** Opening Extracted data block **

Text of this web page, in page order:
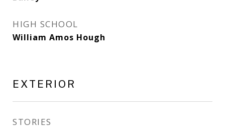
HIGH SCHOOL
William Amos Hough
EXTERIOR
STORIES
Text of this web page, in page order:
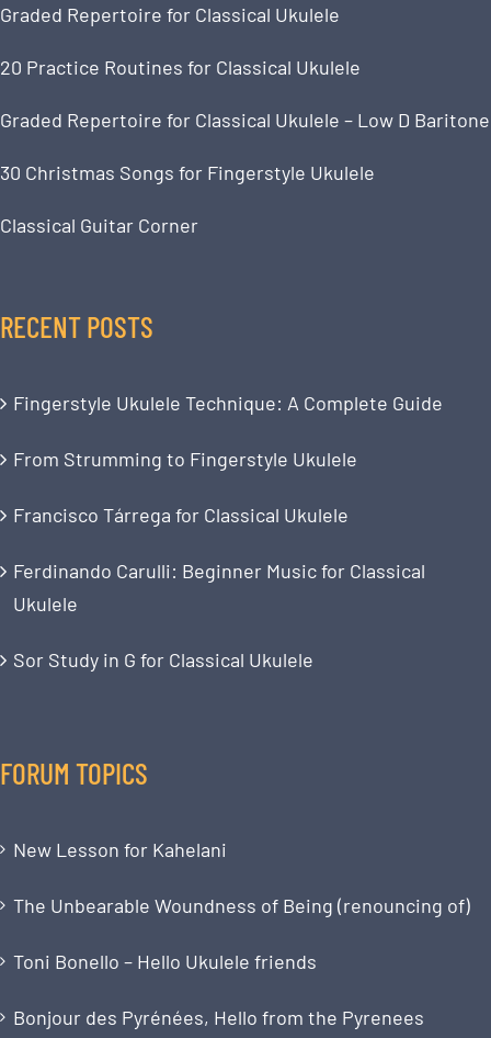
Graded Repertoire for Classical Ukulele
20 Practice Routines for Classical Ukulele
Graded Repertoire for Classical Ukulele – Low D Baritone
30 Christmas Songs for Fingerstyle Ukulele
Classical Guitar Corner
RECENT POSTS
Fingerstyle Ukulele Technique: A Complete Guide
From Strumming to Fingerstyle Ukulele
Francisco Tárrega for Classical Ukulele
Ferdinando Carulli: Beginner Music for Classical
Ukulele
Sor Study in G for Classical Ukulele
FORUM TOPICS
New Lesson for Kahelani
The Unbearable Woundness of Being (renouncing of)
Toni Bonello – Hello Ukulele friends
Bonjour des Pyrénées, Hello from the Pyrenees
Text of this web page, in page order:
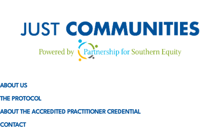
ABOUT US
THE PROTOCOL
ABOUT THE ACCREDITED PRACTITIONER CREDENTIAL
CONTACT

** Closing Extracted data block **

_Activity_: Down to the final line, restate the material above word for word, but omit its pictures.

_Solved problem_:
Text of this web page, in page order:
HIGH SCHOOL
William Amos Hough
EXTERIOR
STORIES
Text of this web page, in page order:
Graded Repertoire for Classical Ukulele
20 Practice Routines for Classical Ukulele
Graded Repertoire for Classical Ukulele – Low D Baritone
30 Christmas Songs for Fingerstyle Ukulele
Classical Guitar Corner
RECENT POSTS
Fingerstyle Ukulele Technique: A Complete Guide
From Strumming to Fingerstyle Ukulele
Francisco Tárrega for Classical Ukulele
Ferdinando Carulli: Beginner Music for Classical
Ukulele
Sor Study in G for Classical Ukulele
FORUM TOPICS
New Lesson for Kahelani
The Unbearable Woundness of Being (renouncing of)
Toni Bonello – Hello Ukulele friends
Bonjour des Pyrénées, Hello from the Pyrenees
Text of this web page, in page order:
ABOUT US
THE PROTOCOL
ABOUT THE ACCREDITED PRACTITIONER CREDENTIAL
CONTACT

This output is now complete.